This guest blog post is from Fadi Maali, of the Digital Enterprise Research Institute (DERI) who together with Richard Cyganiak (also based at DERI) has written an extension to CKAN to allow integration with Google Refine.
CKAN has established itself as a rich hub of information and one of the first destinations people use to search for and share open data. With the release of
CKAN Storage API, CKAN evloves from being a registry of datasets holding only their metadata and access information into a repository that can hold the actual data. This significantly lowers the barrier of sharing data as the need to have access to some sort of web hosting is eliminated.
Real-world data (almost) always contains errors, duplication, typos and inconsistencies. Even with carefully curated data, a room for improvement, enrichment or restructuring is always there. For many people, talking about data cleaning up automatically triggers a pointer to
Google Refine. Google Refine is a powerful workbench to work with data through a set of functionalities that jointly help users understand their data, clean it, transform it and eventually export it in a required format. Faceted browsing, clustering, mass-editing are few examples of the cool features available in Google Refine.
So with the rich data hub (a.k.a CKAN) and with
Mr. Clean for data (a.k.a Google Refine), here is my charming workflow to enhance quality of datasets listed on CKAN:
- get the data from CKAN, import it into Google Refine and perform any required tidying-up
- export the data from Google Refine in CSV (and optionally in RDF using Google Refine RDF Extension)

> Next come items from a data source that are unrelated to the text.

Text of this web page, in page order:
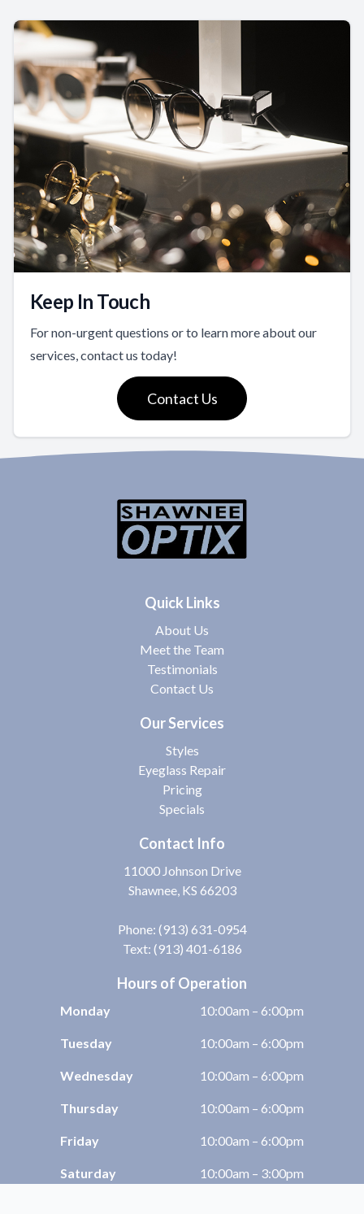
Keep In Touch
For non-urgent questions or to learn more about our
services, contact us today!
Contact Us
Quick Links
About Us
Meet the Team
Testimonials
Contact Us
Our Services
Styles
Eyeglass Repair
Pricing
Specials
Contact Info
11000 Johnson Drive
Shawnee, KS 66203
Phone: (913) 631-0954
Text: (913) 401-6186
Hours of Operation
Monday 10:00am – 6:00pm
Tuesday 10:00am – 6:00pm
Wednesday 10:00am – 6:00pm
Thursday 10:00am – 6:00pm
Friday 10:00am – 6:00pm
Saturday 10:00am – 3:00pm

- extract and save Google Refine operation history
- upload the files to CKAN Storage and keep track of the files URLs
- update the corresponding package on CKAN.net or register a new one with the uploaded files associated as resources.
Notice the inclusion of Google Refine operation history, which is a JSON representation of all operations applied to the data in Google Refine since the data was imported. The history enables examining the operations and re-applying them (or just a subset of them) to the raw data or to a similar dataset. It is a record of the provenance of the data editing operations that were applied.
Google Refine CKAN Extension streamline this flow and make it possible from within Google Refine. The figure below illustrates the flow. With a few clicks, cleaned data can be uploaded to CKAN Storage and linked to a package on CKAN. Optionally, operation history can also be uploaded.
The Extension is
available and easy to install. Polish the data, share the brilliant results with the CKAN community and let us know your feedback!